Custom SQLite Aggregates in Perl
About a year ago, Josh Berkus was reviewing some Bricolage SQL code, looking to optimize it for PostgreSQL. One of the things he noticed was that we were fetching a lot more rows for an object than we needed to. The reason for this is that an object might be associated with one or more groups, and to get back a list of all of the group IDs, we were getting multiple rows. For example, if I wanted to fetch a single story with the ID 10, I might get back rows like this:
SELECT s.id, s.title, grp.id
FROM story s, member m, grp g
WHERE s.id = m.story_id
AND m.grp_id = g.id
AND s.id = 10;
s.id | s.title | grp.id
-----+---------------------+--------
10 | The Princess Bride | 23
10 | The Princess Bride | 24
10 | The Princess Bride | 25
10 | The Princess Bride | 26
10 | The Princess Bride | 27
Now, that’s a lot of extra data to have to fetch for just a single row to be
different; it’s very wasteful, really. So Josh said, “Why don’t you use a custom
aggregate for that?” I knew nothing about aggregates, but I did some research,
and figured out how to write PostgreSQL custom aggregates in SQL. I wrote a very
simple one, called id_list()
, that joins up all of the values in a column with
an empty space. The aggregate code looks like this:
CREATE FUNCTION append_id(TEXT, INTEGER)
RETURNS TEXT AS '
SELECT CASE WHEN $2 = 0 THEN
$1
ELSE
$1 || '' '' || CAST($2 AS TEXT)
END;'
LANGUAGE 'sql'
WITH (ISCACHABLE, ISSTRICT);
CREATE AGGREGATE id_list (
SFUNC = append_id,
BASETYPE = INTEGER,
STYPE = TEXT,
INITCOND = ''
);
Now I was able to vastly simplify the results returned by the query:
SELECT s.id, s.title, id_list(grp.id)
FROM story s, member m, grp g
WHERE s.id = m.story_id
AND m.grp_id = g.id
AND s.id = 10;
GROUP BY s.id, s.title
s.id | s.title | id_list
-----+---------------------+---------------
10 | The Princess Bride | 23 24 25 26 27
So then I just had to split the id_list
column on the white space and I was
ready to go.

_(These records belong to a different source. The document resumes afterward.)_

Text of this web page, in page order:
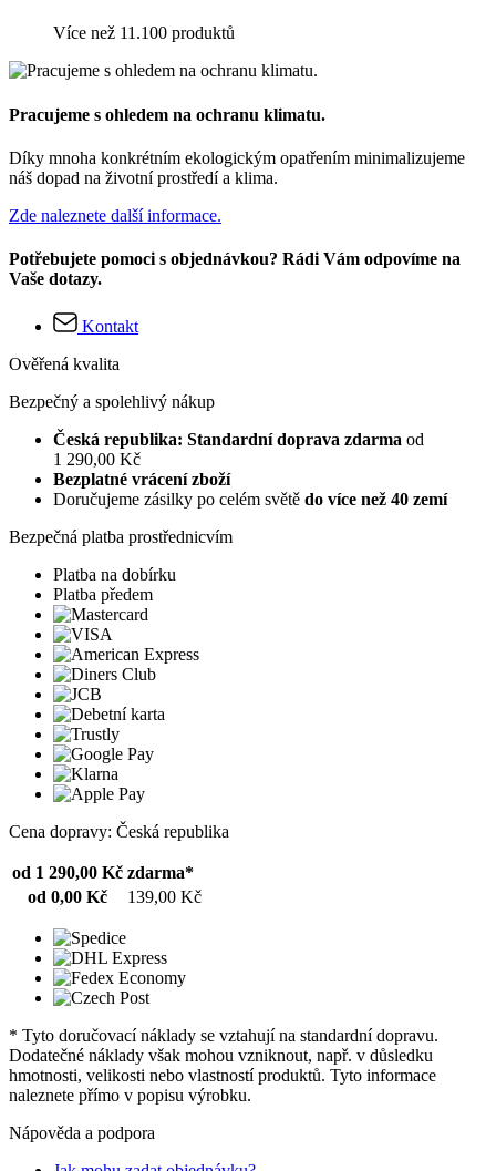
Více než 11.100 produktů
Pracujeme s ohledem na ochranu klimatu.
Díky mnoha konkrétním ekologickým opatřením minimalizujeme
náš dopad na životní prostředí a klima.
Zde naleznete další informace.
Potřebujete pomoci s objednávkou? Rádi Vám odpovíme na
Vaše dotazy.
Kontakt
Ověřená kvalita
Bezpečný a spolehlivý nákup
Česká republika: Standardní doprava zdarma od
1 290,00 Kč
Bezplatné vrácení zboží
Doručujeme zásilky po celém světě do více než 40 zemí
Bezpečná platba prostřednicvím
Platba na dobírku
Platba předem
Cena dopravy: Česká republika
od 1 290,00 Kč zdarma*
od 0,00 Kč
139,00 Kč
* Tyto doručovací náklady se vztahují na standardní dopravu.
Dodatečné náklady však mohou vzniknout, např. v důsledku
hmotnosti, velikosti nebo vlastností produktů. Tyto informace
naleznete přímo v popisu výrobku.
Nápověda a podpora

Cool!
So recently, was thinking about how I might do something similar in SQLite. It
turns out that SQLite has a way to add custom aggregates, too, via its
sqlite_add_function
function. But I don’t know C, and had been wondering for
a while how, even if I figured out how to write an aggregate function in C,
whether I would have to require users to compile SQLite with my C aggregate in
order to get it to work.
However, as a Perl developer, I thought it might be worthwhile to just quickly
check the DBD::SQLite docs might have to say on the matter. And it turns out
that the ability to add aggregates to SQLite is supported in DBD::SQLite via the
create_aggregate
custom function. And what’s more, the aggregate can be
written in Perl! Whoa! I couldn’t believe that it could be that easy, but a
quick test script demonstrated that it is:
#!/usr/bin/perl -w
use strict;
use DBI;
my $dbfile = shift;
my $dbh = DBI->connect("dbi:SQLite:dbname=$dbfile", '', '');
END {
$dbh->disconnect;
unlink $dbfile;
};
$dbh->do('CREATE TABLE foo (a int)');
$dbh->do('BEGIN');
$dbh->do('INSERT INTO foo (a) VALUES (?)', undef, $_) for 1..10;
$dbh->do('COMMIT');
# Create a new aggregate.
$dbh->func('joiner', 1, 'My::Join', 'create_aggregate');
my $sel = $dbh->prepare(q{SELECT joiner(a) FROM foo});
$sel->execute;
$sel->bind_columns(\my $val);
print "$val\n" while $sel->fetch;
The first argument to create_aggregate()
(itself invoked via the DBI func()
method) the name of the aggregate, the second is the number of arguments to the
aggregate (use -1 for an unlimited number), and the third is the name of a Perl
class that implements the aggregate. That class needs just three methods:
new()
, an object constructor; step()
, called for each aggregate row, and
finalize
, which must return the value calculated by the aggregate. My simple
implementation looks like this:
package My::Join;
sub new { bless [] }
sub step {
my $self = shift;
push @$self, @_;
}
sub finalize {
my $self = shift;
return join q{ }, @$self;
}
Yep, that’s really it! When I run the script, the output looks like this:
% try foo
1 2 3 4 5 6 7 8 9 10
Keen! I mean, that is just so slick! And it really demonstrates the power of SQLite as an embeddable database, as well. Thanks Matt, for making the SQLite API available to us mere mortal Perl developers!